> **Records from a dataset**:
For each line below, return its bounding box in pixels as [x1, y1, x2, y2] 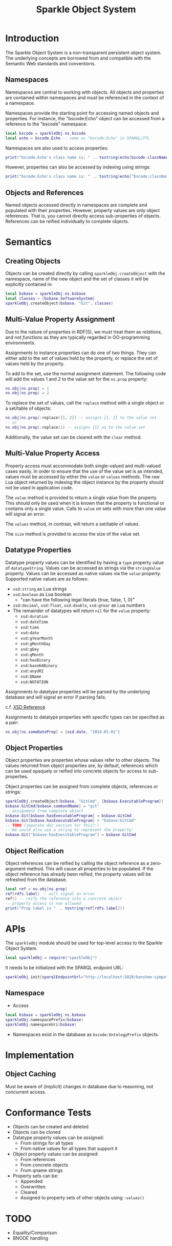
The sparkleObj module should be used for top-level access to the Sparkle [5, 940, 163, 946]
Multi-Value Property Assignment [5, 315, 115, 324]
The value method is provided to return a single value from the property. [5, 494, 158, 501]
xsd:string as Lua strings [12, 585, 67, 592]
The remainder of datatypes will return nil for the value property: [12, 608, 151, 614]
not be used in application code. [5, 484, 73, 490]
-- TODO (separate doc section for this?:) [5, 822, 100, 828]
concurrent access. [5, 1089, 47, 1095]
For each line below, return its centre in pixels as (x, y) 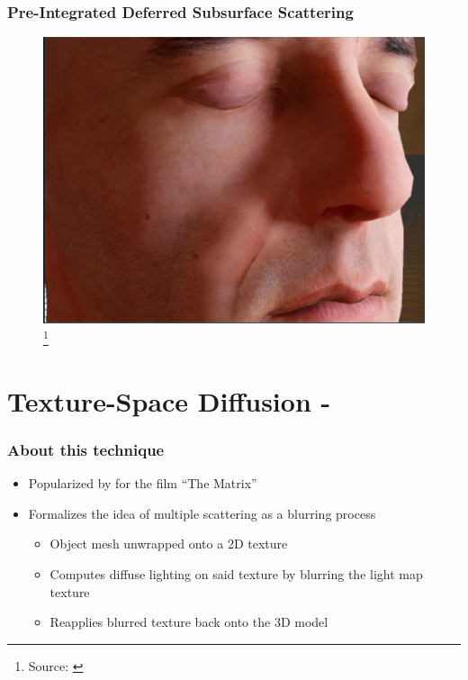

> **Task to carry out**:
Retype exactly the lines from the line containing "The remainder of" through the end of the entries above, including both ends, and leave every picture out.

> **Result of this task**:
The remainder of datatypes will return nil for the value property: [12, 608, 151, 614]
not be used in application code. [5, 484, 73, 490]
-- TODO (separate doc section for this?:) [5, 822, 100, 828]
concurrent access. [5, 1089, 47, 1095]
For each line below, return its centre in pixels as (x, y) 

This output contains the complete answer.